Hacker News new | ask | show | jobs
by ibdknox 3219 days ago
Is there anything written about your multi-way join algorithm? We've done some really interesting implementations of Generic Join and the like and are always interested in hearing about other potentially better join algorithms.
1 comments

It's only described in my thesis, which is not yet publicly available. (It should be, but the university thesis publication process seems to have a latency measured in years...)

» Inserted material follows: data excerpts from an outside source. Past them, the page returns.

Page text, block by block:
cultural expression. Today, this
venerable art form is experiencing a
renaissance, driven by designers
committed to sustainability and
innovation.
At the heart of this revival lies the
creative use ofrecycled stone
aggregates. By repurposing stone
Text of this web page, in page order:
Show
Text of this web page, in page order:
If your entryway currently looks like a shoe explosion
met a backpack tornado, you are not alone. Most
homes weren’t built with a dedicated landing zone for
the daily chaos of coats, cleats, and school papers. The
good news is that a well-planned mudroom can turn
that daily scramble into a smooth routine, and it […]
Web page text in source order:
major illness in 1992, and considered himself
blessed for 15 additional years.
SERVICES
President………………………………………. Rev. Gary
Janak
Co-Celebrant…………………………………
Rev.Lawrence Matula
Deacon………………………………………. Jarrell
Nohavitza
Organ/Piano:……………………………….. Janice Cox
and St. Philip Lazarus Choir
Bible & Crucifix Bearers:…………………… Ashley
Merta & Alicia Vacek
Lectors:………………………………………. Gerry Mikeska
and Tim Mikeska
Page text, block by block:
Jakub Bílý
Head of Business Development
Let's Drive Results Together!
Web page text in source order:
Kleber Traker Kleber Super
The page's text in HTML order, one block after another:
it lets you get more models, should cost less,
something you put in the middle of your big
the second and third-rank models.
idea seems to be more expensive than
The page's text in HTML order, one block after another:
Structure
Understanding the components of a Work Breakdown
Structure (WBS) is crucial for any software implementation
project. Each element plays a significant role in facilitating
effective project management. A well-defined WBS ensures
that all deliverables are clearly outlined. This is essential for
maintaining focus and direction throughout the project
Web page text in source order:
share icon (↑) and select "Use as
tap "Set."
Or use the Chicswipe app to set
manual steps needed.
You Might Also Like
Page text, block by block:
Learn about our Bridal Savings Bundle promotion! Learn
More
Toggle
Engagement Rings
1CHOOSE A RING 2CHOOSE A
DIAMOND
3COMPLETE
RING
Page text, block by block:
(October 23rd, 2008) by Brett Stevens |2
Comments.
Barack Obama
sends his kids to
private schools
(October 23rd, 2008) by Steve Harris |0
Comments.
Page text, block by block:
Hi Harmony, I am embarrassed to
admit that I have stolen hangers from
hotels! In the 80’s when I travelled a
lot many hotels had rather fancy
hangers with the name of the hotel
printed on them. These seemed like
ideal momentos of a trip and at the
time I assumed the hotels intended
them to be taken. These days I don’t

The case for triangle joins is simple to describe, though. Suppose we have attributes A, B and C and finite maps (relations) R : A x B -> X, S : A x C -> Y and T : B x C -> Z. Now build tries for each so we have

abx : Trie A (Trie B X)

acy : Trie A (Trie C Y)

bcz : Trie B (Trie C Z)

We can join two tries using join : Trie k v1 -> Trie k v2 -> (v1 -> v2 -> v) -> Trie k v. Putting this all together we have:

triangleJoin : Trie A (Trie B (Trie C (X, Y, Z)))

triangleJoin = join abx acy (\bx cy -> join bx bcz (\x cz -> join cy cz (\y z -> (x, y, z))))

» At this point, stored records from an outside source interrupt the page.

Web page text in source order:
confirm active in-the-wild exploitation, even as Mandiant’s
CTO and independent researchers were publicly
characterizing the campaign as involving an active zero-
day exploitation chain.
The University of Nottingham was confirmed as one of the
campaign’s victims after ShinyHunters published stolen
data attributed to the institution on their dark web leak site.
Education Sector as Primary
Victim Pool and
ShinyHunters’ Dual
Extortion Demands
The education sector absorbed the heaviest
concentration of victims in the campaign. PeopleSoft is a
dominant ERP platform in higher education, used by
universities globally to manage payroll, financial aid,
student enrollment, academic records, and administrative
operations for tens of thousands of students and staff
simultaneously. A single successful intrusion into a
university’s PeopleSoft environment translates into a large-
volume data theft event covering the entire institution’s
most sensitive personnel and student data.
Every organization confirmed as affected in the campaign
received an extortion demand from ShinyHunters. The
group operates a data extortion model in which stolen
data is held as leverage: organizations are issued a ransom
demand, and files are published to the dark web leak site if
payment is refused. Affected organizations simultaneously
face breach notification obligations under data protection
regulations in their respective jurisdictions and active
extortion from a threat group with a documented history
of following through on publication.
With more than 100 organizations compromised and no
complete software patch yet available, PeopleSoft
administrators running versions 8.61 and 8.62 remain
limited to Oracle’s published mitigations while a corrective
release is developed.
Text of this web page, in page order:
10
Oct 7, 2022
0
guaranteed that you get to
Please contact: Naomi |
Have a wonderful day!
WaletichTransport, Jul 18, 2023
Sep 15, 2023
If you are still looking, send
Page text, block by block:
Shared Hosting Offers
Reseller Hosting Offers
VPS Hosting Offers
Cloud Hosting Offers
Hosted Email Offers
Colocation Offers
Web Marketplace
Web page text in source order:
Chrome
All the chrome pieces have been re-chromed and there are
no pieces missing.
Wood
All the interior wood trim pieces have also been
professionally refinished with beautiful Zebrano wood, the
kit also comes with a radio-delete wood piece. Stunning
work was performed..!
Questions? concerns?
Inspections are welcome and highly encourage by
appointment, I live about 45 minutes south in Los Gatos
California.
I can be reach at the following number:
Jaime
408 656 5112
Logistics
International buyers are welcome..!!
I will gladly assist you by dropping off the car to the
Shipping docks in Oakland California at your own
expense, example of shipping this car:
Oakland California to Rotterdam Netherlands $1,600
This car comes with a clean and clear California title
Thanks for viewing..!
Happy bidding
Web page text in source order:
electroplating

Compared to a database that doesn't know how to handle triangle joins the difference is absolutely stunning. The above one-liner managed to do in 5 seconds what took MySQL over an hour...

Is there any way I could get a preprint of your thesis?

I've been working on a project that sits somewhere between spark and riak and this actually might address a core issue I have both at the node and query dispatch level.